The Importance of Learning and Its Parallel in Artificial Intelligence
From Pixels to Patterns: Understanding Learning in Humans and AI
At Neuro Evolution, our mission is to unravel the complexities of artificial intelligence, making it accessible and comprehensible for all. Understanding AI’s mechanisms and potential is paramount for its ethical and advantageous deployment in society. Our goal is to foster a community where curiosity leads the way in exploring AI’s possibilities, ensuring a future where technology is harnessed responsibly and beneficially for humanity. Together, let’s embark on this enlightening journey of discovery, where every step is guided by a shared vision of progress and responsible innovation.
The Importance of Learning: Pixels on a Screen
Imagine learning as pixels on a screen. Each time we learn something new, it adds another pixel to our understanding of the world. The more we learn, the clearer and more detailed the picture becomes. This enhanced understanding allows us to form well-informed opinions and shape the future more effectively. Just as a high-resolution image provides clarity, a well-rounded education and continuous learning enable us to navigate the complexities of life with greater precision and insight.

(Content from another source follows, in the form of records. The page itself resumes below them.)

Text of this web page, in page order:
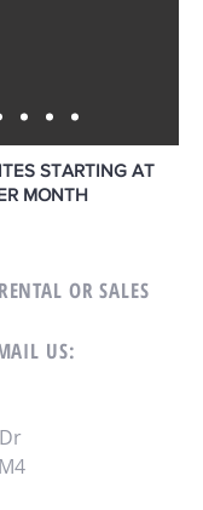
STARTING AT
MONTH
OR SALES
US:
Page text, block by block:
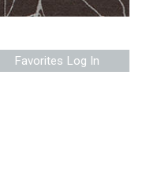
Favorites Log In
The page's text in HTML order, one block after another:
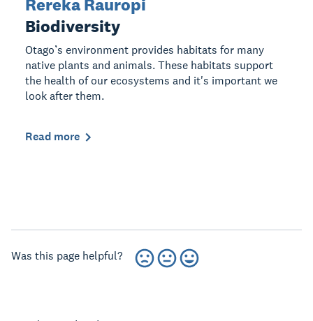
Rereka Rauropi
Biodiversity
Otago’s environment provides habitats for many
native plants and animals. These habitats support
the health of our ecosystems and it's important we
look after them.
Read more
Was this page helpful?
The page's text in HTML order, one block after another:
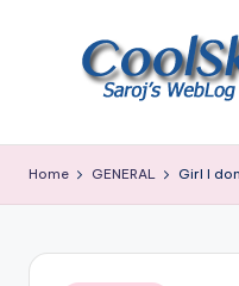
like
Home GENERAL Girl I
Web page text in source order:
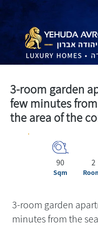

Just as diverse data, in this case pixels, is crucial for enhancing the accuracy and robustness of computer vision models, diversity within organizations is equally vital. Agile teams composed of individuals from various backgrounds can tackle complex problems more effectively. This is because, much like overlapping pixels in an image to create a clearer and more detailed picture, diverse perspectives in a team overlap and integrate, leading to innovative solutions and improved outcomes. Embracing diversity ensures that a wider range of ideas and experiences are brought to the table, fostering a culture of creativity and resilience.
How We Learn: Neurons and Synapses
Learning is a fascinating process. When we learn something new, our neurons—the brain's fundamental units—come closer together. This physical proximity strengthens the synapses, or connections, between them, making it easier for signals to pass through. Visualizing this, we can see how new knowledge leads to a more interconnected and efficient neural network. The videos below beautifully illustrates
image credit: Yale baby school
Next time, don't be too hard on yourself when you are learning something new, whether it's AI, parenting, or CrossFit. Just remember that your synapses are forming connections. You will get better at it soon!
The Parallel in Artificial Intelligence
This biological process has a remarkable parallel in artificial intelligence. In AI, the "neurons" in neural networks connect with one another during the learning process. However, unlike our biological neurons, these AI connections are not physical. Instead, they are mathematical, governed by the "weight parameters" that represent the strength of the connections.
When an AI system learns, it adjusts these weight parameters. Higher weight parameters indicate stronger connections, akin to neurons being closer together. These strong connections signify that the AI has found meaningful relationships among the features or attributes in the data set, much like how our brain strengthens synapses when we understand new concepts.
image credit: 3Blue1Brown - What is a neural network?
Traditional AI: A Diligent Student
Traditional AI can be likened to a diligent student who learns from data. It memorizes facts, answers questions, and recognizes patterns. For example, traditional AI can identify objects in images, such as detecting cancer in histology images, enhancing diagnostic accuracy and aiding medical professionals.
Generative AI: Creativity Unleashed
Generative AI, on the other hand, has been trained on vast amounts of data and can generate new information. As mentioned in our last newsletter, large language models like GPT-4, Gemini, and Claude can generate text, write articles, code, and help users solve problems, thereby fostering creativity. Models like MidJourney and DALL-E generate and modify images based on text prompts. These models can also describe images, offering innovative applications across various fields.
Spotlight on PathChat
PathChat is an innovative example of generative AI. PathChat is a versatile and interactive AI copilot that can work with both visual and natural language inputs. It can have important uses in pathology education, research, and clinical decision making with human input. Built by adapting a foundational vision encoder for pathology and combining it with a pre-trained large language model, PathChat was fine-tuned on over 456,000 diverse visual language instructions. It produced more accurate and pathologist-preferable responses to pathology-related queries, showcasing the potential of AI in specialized fields.
image credit: Dr. Faisal Mahmood lab
The Excitement of Technological Advancement
Why is this extremely exciting? Throughout history, writing and drawing have been our primary methods for passing down knowledge. As technology advances, we can capture and communicate knowledge more effectively. Retiring professionals, such as physicians and researchers, can now pass on their vast experience to the next generation, enabling continuous progress.
Envisioning the Future
What does the future look like 50-100 years from now? While we cannot predict with certainty, we know that these technological advancements will have an exponential impact on our lives. As we move forward, let us hope that humanity continues to treat each other with respect and empathy, recognizing the unique value of both human and artificial intelligence.
Stay curious, stay informed, and let’s evolve together.